Mortgage interest rates in Dar es Salaam average 15-19% as of September 2025, with loan terms extending up to 20-25 years for qualified borrowers.
High interest rates significantly reduce net rental yields compared to cash purchases, often eliminating most profit margins when financing costs exceed rental income growth. Most foreign investors choose cash transactions due to limited mortgage access and prohibitive borrowing costs.
Local buyers benefit more from mortgage options, particularly as rates show gradual decline trends, but must carefully calculate whether rental income covers loan payments plus property expenses.
Transaction costs for financed purchases increase further due to bank fees, appraisal costs, and additional legal requirements. Cash buyers avoid these extra expenses while maintaining full rental income after covering property taxes and maintenance.
Net yield calculations must subtract loan interest, principal repayment, and financing fees from rental income to determine actual profitability when using mortgage financing.
What rental income can I expect from different property types?
Property Type | City Center Monthly Rent | Suburban Monthly Rent |
---|---|---|
1-bedroom apartment | $500 - $800 | $300 - $500 |
3-bedroom apartment | $2,900+ | $700 - $1,500 |
Standard house/villa | $900 - $2,500 | $500 - $1,500 |
Commercial unit | $700 - $2,500 | $500 - $1,500 |
Short-term/Airbnb | $49/day ($1,500/mo max) | $39/day average |
What tenant types drive rental demand in Dar es Salaam?
Expatriates represent the highest-paying tenant segment, preferring premium apartments in Masaki and Oyster Bay with amenities, security, and proximity to embassies and international schools.
Young professionals and the emerging middle class target mid-range apartments in Mikocheni, Kariakoo, and Sinza, providing steady rental demand with reliable payment histories.
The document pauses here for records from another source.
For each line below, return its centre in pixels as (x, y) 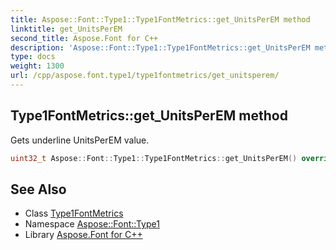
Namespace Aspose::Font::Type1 (92, 224)
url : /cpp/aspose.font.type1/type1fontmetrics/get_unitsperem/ (145, 76)
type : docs (33, 57)
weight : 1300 (37, 66)
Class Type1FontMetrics (74, 213)
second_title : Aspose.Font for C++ (84, 38)
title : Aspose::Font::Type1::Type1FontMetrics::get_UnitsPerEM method (160, 19)
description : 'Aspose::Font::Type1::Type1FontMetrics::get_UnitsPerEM (160, 47)
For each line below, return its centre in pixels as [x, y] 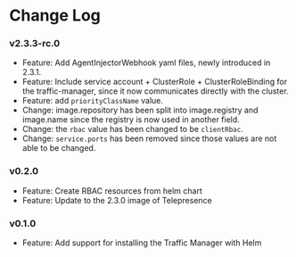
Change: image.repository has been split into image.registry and [140, 110]
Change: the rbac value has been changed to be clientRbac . [132, 129]
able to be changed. [59, 148]
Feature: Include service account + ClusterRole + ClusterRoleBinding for [155, 82]
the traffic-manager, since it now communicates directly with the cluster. [155, 91]
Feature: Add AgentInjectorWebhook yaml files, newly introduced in [146, 62]
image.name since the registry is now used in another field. [131, 120]
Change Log [55, 16]
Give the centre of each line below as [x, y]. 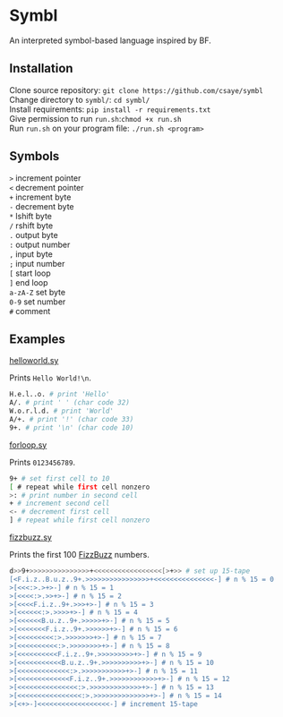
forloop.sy [28, 445]
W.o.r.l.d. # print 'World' [62, 411]
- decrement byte [42, 206]
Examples [37, 339]
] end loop [29, 282]
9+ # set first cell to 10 [60, 478]
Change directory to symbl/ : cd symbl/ [80, 99]
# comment [30, 311]
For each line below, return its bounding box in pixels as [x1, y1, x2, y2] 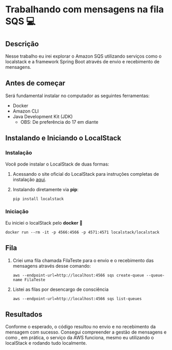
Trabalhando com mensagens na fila [5, 4, 164, 15]
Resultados [5, 310, 43, 319]
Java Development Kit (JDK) [12, 113, 73, 119]
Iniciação [5, 208, 29, 215]
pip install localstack [12, 196, 64, 201]
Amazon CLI [12, 108, 39, 114]
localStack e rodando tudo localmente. [5, 340, 87, 346]
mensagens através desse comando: [12, 263, 91, 269]
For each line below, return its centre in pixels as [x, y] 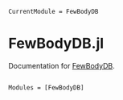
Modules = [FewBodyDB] [46, 87]
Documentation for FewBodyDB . [61, 65]
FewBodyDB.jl [56, 44]
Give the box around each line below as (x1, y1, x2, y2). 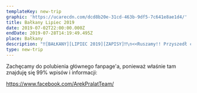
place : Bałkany (6, 36, 43, 42)
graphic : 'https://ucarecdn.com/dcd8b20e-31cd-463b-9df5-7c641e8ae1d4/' (6, 14, 188, 20)
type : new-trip (6, 47, 43, 53)
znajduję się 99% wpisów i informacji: (6, 68, 98, 76)
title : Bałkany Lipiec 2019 (6, 19, 75, 25)
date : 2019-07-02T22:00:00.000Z (6, 25, 85, 31)
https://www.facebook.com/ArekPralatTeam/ (6, 80, 114, 87)
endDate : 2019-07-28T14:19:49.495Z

This segment drives consistent occupancy in reasonably priced properties.
Students near universities create strong demand for affordable rental units, offering good yields for budget-focused properties despite lower individual rental amounts.
Corporate tenants provide long-term lease agreements with reliable payments, particularly valuable for larger properties and commercial units in business districts.
Tourists and business travelers fuel demand for short-term furnished rentals and serviced apartments in city center locations and near beach areas, supporting premium daily rates but requiring active management.
What are current vacancy rates across different areas and property types?
Prime areas including Masaki, Oyster Bay, and Upanga maintain 85-90% occupancy rates, translating to 10-15% vacancy periods throughout the year.
Well-managed properties in emerging areas achieve similar or higher occupancy rates with vacancy typically below 15%, supported by growing demand from professionals and middle-class tenants.
Short-term rental properties average 48% occupancy citywide according to current Airbnb data, requiring strategic pricing and marketing to maximize revenue during peak periods.
Lower-income outskirt areas experience higher vacancy rates but offset this challenge with significantly lower entry prices and potential for appreciation as the city expands.
Commercial properties in established business districts maintain strong occupancy due to limited supply and consistent business demand, particularly in mixed-use developments.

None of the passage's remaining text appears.